The Big Bang is, for most, the beginning of all science questions about the universe … and the mind and all that Many dislike the Big Bang because, while it is makes the best sense of the universe, it implies that there is a God. What are the arguments either way?
Some see the Big
Bang as engineered, though not by a divine Mind. Harvard astronomer Avi Loeb, argued in Scientific
American last October that advanced aliens engineered the
Big Bang and that, when we humans are sufficiently advanced, we will create
other universes as well. Loeb’s hypothesis is not logically stranger than the
many that attempt to account for the Big Bang without underlying
information/intelligence.
It does not appear
that the Big Bang had a natural beginning. It was the
beginning. Before it, there was nothing at all, which is a hard concept for us
to grasp. In a debate with naturalist philosopher David Papineau, theistic
neurosurgeon Michael Egnor described
it as an
effect with no physical cause. Despite their other differences
Papineau agreed with that. Some have argued that there were multiple Big Bangs,
each building on the ashes, so to speak, of the last. University of Birmingham
philosophy prof Alastair
Wilson attempts
to explain the concept poetically, relying on cosmologist Roger Penrose,
For a philosopher
of science, Penrose’s vision is fascinating. It opens up new possibilities for
explaining the Big Bang, taking our explanations beyond ordinary cause and
effect. It is therefore a great test case for exploring the different ways
physics can explain our world. It deserves more attention from philosophers.
For a lover of
myth, Penrose’s vision is beautiful. In Penrose’s preferred multi-cycle form,
it promises endless new worlds born from the ashes of their ancestors. In its
one-cycle form, it is a striking modern re-invocation of the ancient idea of
the ouroboros, or world-serpent. In Norse mythology, the serpent Jörmungandr is
a child of Loki, a clever trickster, and the giant Angrboda. Jörmungandr
consumes its own tail, and the circle created sustains the balance of the
world. But the ouroboros myth has been documented all over the world –
including as far back as ancient Egypt.
The ouroboros of
the one cyclic universe is majestic indeed. It contains within its belly our
own universe, as well as every one of the weird and wonderful alternative
possible universes allowed by quantum physics – and at the point where its head
meets its tail, it is completely empty yet also coursing with energy at
temperatures of a hundred thousand million billion trillion degrees Celsius.
Even Loki, the shapeshifter, would be impressed.
Well, it sounds
grand but, once we take our explanations “beyond ordinary cause and effect,” we
lose the power of logic to evaluate them. Neurologist Steven Novella offers
another approach.

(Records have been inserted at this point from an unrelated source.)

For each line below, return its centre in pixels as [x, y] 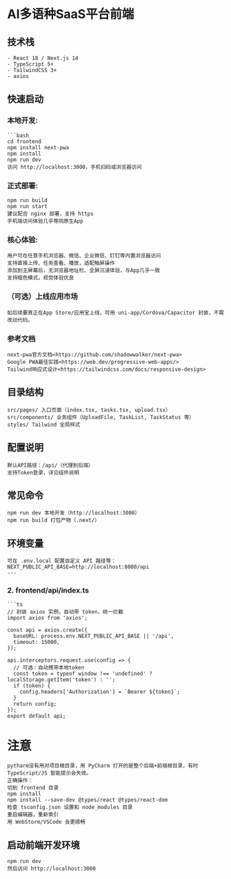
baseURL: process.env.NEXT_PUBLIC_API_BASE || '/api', [94, 636]
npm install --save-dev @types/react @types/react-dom [88, 800]
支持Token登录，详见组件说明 [43, 472]
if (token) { [32, 686]
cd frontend [24, 141]
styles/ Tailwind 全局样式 [44, 425]
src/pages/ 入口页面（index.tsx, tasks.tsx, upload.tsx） [89, 410]
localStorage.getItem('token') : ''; [61, 680]

Also hat tipping cosmologist Roger Penrose, outlines
a theory by which the universe could have come about from nothing without a
beginning by asking us to reimagine what “nothing” means. Perhaps there can’t
be “nothing” but the fact that the universe is expected to wind down until it
undergoes heat death may be, he considers, a way out:
Perhaps the laws
of reality (the metaverse, whatever) simply do not allow for a state that we
would understand as completely nothing. We think of nothing as simply the
absence of stuff, of matter and energy, but perhaps it’s more complicated than
that. It may simply be impossible for there to be truly nothing in that
simplistic sense. This, of course, deals with the ultimate nature of reality,
where physics borders metaphysics.
What if the
maximally expanded and cold universe mathematically approaches the identical
state as the singularity that resulted in the Big Bang? Again, our human minds
limited by the frame of the Earth cannot wrap around this concept, but we can
crunch the numbers. At some point the heat death universe becomes a
singularity, and then starts another cycle of the universe. If you want to
really blow your mind, some physicists even speculate that this would be the
same universe. Not another version of the same matter and energy, but the
actual same universe in space and time. Essentially the end of the universe and
the beginning of the universe are the same moment in time, the universe loops
back in on itself in one giant self-contained temporal cycle.
The universe would
then be temporally finite but unbound (Stephen Hawking discussed this in his
book, A Brief History of Time). The best analogy is a ring, we just keeping
going around the ring forever, but there is no true beginning or end. In this
concept there is no beginning or end, there is no before, there is just a bound
infinite loop. This solves the “something from nothing” problem, because the
universe did not come from anything, it just always was. This still leaves us
with the deeper question – why is there something instead of nothing, but that
may not be a useful line of inquiry.
In that case, the
matter that makes up the universe must be assumed to be an eternal Something. Novella
places his trust in mathematics but it’s hard to know if we should trust
mathematics if he is right. “In the beginning, the Lord created the heavens and
the earth” is a simpler
explanation in that it has the advantage that God is not considered to
be either the universe or part of the universe. Eternal existence is simply
part of the nature of God. But that makes more sense for God than for the
universe.
The non-theistic
explanations are colorful but it is not clear that they solve problems. Rather,
they demonstrate the difficulty we have imagining… absolutely nothing.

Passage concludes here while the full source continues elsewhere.